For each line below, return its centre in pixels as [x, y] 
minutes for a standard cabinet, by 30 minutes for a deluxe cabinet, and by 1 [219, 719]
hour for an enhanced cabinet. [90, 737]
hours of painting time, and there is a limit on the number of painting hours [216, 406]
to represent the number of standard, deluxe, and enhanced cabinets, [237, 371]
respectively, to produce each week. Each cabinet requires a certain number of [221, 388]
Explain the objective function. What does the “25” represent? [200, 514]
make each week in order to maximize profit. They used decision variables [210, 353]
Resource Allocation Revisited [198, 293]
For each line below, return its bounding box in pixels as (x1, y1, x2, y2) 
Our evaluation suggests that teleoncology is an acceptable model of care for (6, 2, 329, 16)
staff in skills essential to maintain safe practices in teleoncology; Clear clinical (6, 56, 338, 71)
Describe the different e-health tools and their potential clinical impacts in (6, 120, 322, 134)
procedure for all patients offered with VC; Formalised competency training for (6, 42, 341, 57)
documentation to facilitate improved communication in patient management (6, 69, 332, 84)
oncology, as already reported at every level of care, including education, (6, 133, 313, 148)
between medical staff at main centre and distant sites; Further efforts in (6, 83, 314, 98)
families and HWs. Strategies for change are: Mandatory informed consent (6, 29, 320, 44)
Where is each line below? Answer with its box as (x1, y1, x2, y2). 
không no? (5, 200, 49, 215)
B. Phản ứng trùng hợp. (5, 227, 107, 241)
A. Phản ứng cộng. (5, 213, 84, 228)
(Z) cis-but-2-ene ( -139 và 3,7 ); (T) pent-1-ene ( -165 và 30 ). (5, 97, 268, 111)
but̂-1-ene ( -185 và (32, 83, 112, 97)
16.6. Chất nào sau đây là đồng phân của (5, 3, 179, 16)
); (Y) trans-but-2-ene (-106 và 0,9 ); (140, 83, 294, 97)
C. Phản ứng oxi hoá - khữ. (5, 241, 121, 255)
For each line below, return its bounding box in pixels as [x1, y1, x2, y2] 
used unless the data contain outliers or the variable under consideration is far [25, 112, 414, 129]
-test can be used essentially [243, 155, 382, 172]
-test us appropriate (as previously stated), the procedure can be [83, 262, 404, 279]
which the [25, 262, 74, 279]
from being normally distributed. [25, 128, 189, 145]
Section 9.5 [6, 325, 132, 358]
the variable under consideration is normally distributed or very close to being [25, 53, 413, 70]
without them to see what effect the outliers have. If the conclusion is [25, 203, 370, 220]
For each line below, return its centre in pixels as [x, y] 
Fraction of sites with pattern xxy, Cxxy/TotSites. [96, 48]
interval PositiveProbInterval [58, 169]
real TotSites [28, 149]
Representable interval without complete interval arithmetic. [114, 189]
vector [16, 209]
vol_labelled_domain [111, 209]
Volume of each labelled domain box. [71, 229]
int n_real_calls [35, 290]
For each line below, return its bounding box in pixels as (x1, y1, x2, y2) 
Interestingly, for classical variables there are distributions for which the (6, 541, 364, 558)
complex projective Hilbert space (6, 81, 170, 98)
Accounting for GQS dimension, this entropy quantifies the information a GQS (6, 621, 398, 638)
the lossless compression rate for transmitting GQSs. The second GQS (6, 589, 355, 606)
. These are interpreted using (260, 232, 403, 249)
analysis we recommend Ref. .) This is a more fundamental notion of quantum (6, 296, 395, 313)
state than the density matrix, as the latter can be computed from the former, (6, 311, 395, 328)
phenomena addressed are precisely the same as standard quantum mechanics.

****

**Problem to work on**
Copy every line from the data that includes the string "normally".

**Output**
from being normally distributed. [25, 128, 189, 145]
the variable under consideration is normally distributed or very close to being [25, 53, 413, 70]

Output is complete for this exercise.